I'm writing at an old Army desk, brought here roped to the boot lid of an old Valiant. My biographical subject stole the Valiant but he paid for the desk. Later he drove the car to the hills and set fire to it. I've no idea why. His psychiatrists themselves wouldn't know why. He's a trick, a puzzle, with rubbish info just to muddle things up. It would be a harmless game, few would play it, if not for the terror.

R.H. said...

I'm living in Newport. I had three dogs but one died recently, he was twenty years old. Mad Lance told me his cat was forty, but Mad Lance is mad of course.
The old dog was a border collie, he was around the streets all the time, I couldn't keep him in. A little kid said: "Your dog came into our house and peed in my dad's gumboots." Golly, well you have to laugh, that would be him alright. Then their dog had pups and they all looked like him.
My other two are strays, and they miss the old fellow. Some days I see them staring through the fence, looking for him.
For twenty years it's been okay here but now it's changing. Middle-income has discovered it, public servant types. The area is being 'restored', which means cafes everywhere. The op shop went first, becoming a sushi bar, the post office is now a French restaurant, and the huge electrical building for powering trains is some sort of artists ghetto. Good heavens. I'm not kidding! Who are these people? Generation yoghurt. Well I'm sorry but I just can't stand them, they make me sick. Dogs can't roam anymore, they ring the council. You can't play a piano at night, they call the police. If you light a smoke they start coughing. Dog shit gets them hysterical, they want cop cars and a helicopter overhead. The schoolmarm next door has three rings on one finger, and a little tattoo to celebrate her kitchen renovation. She glares at me like she's a catwalk model.
I worry about them, these new neighbors, what they might think of me. They misunderstand me, that's all, don't know what I'm on about. When they do they'll lynch me.

Elisabeth said...

At the risk of offending, RH, I think it might be time to get yourself your own blog.

R.H. said...

Is that so.

Golly.

Thank Christ you don't live in Newport.

R.H. said...

Pardon me but I'm an invited guest, how about you? I don't visit places like yours, they count the silverware after I'm gone, knives and forks.

JahTeh said...

Robbert, wonderful vignettes of Melbourne life and I appreciate your caretaking of my blog. I don't trust easily but I trust you. (I counted the silver before you started)

R.H. said...
This comment has been removed by the author.
R.H. said...

Thank you Miss Jahteh.

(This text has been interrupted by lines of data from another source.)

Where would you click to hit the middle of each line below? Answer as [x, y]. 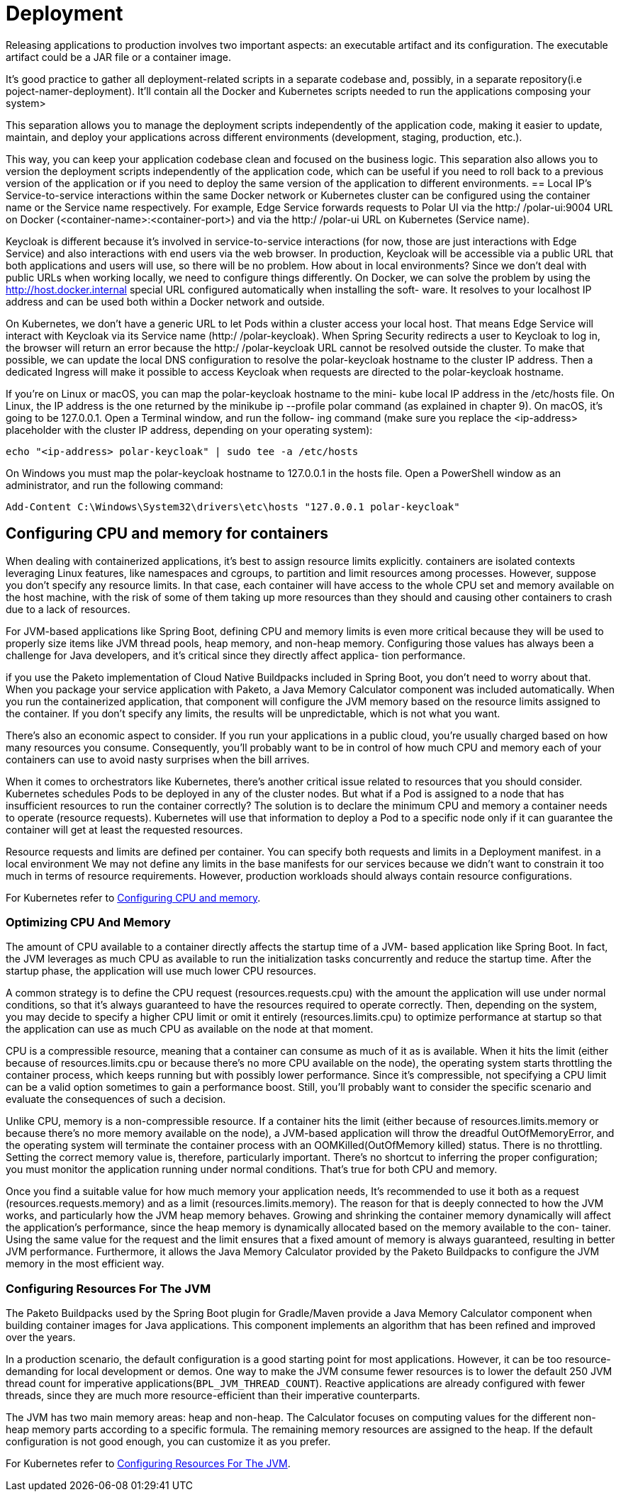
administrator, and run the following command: [114, 485]
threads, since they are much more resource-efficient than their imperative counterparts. [213, 1396]
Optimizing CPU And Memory [88, 922]
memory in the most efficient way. [85, 1264]
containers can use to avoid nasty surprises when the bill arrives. [158, 759]
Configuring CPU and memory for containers [167, 534]
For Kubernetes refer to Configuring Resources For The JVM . [148, 1464]
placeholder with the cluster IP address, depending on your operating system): [189, 430]
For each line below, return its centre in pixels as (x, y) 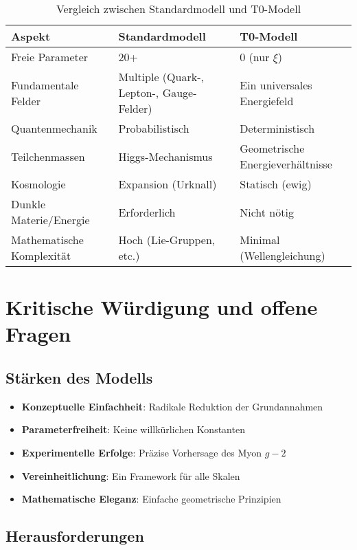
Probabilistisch (154, 128)
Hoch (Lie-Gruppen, (167, 240)
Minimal (260, 240)
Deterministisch (277, 128)
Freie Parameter (50, 57)
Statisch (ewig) (276, 184)
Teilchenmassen (48, 156)
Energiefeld (267, 100)
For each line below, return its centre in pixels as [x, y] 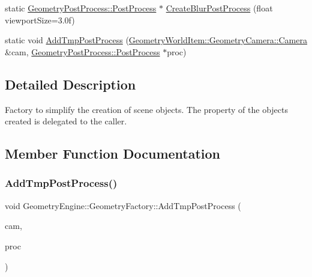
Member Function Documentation [113, 154]
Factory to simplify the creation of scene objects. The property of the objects [146, 109]
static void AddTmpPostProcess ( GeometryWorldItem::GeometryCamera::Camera [156, 40]
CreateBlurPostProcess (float [219, 8]
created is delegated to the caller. [66, 121]
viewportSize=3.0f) [40, 20]
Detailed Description [70, 84]
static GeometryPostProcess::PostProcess [81, 8]
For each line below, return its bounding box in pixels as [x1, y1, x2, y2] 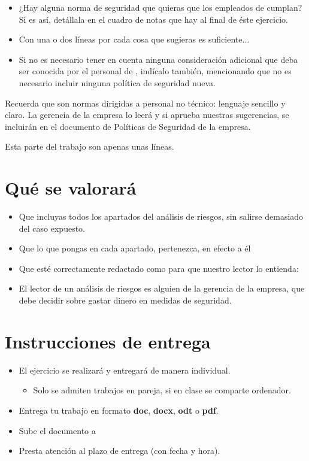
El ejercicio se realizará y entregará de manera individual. [19, 363, 231, 376]
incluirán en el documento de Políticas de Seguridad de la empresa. [5, 120, 251, 132]
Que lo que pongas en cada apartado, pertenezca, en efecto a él [19, 242, 251, 254]
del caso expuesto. [19, 222, 85, 234]
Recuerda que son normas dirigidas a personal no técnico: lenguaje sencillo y [5, 96, 286, 109]
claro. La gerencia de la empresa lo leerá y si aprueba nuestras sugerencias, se [5, 108, 289, 121]
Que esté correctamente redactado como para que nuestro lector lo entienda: [19, 262, 299, 274]
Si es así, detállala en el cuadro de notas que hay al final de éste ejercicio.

The queer thing about my vignettes is they're all true. My curiosity is to find out who people are when they're not themselves:
Peter W visited his mother's house and found his brother Geoff (my biographical subject) in the bath. He was surprised because Geoff wasn't living there anymore. "Where's mum?" he asked. Geoff was annoyed. "Gone out," he said.
After looking around a bit the very worried Pete left through the back door. He walked up the driveway, passing mother's body by a few metres, she was under the house.

Marshall Stacks said...

if Geoff is a big fan of Robbie Burns ... I think I dated him ... briefly ... years ago.

Davo said...

RH, we never know until we know.
and even then
or when
experience tells us so.

R.H. said...

Thank you Miss Stacks. All his dates have been short-lived (little joke) but it's not the same fellow. Meanwhile Davo, like myself, is a vexatious poet, living alone has its consequences.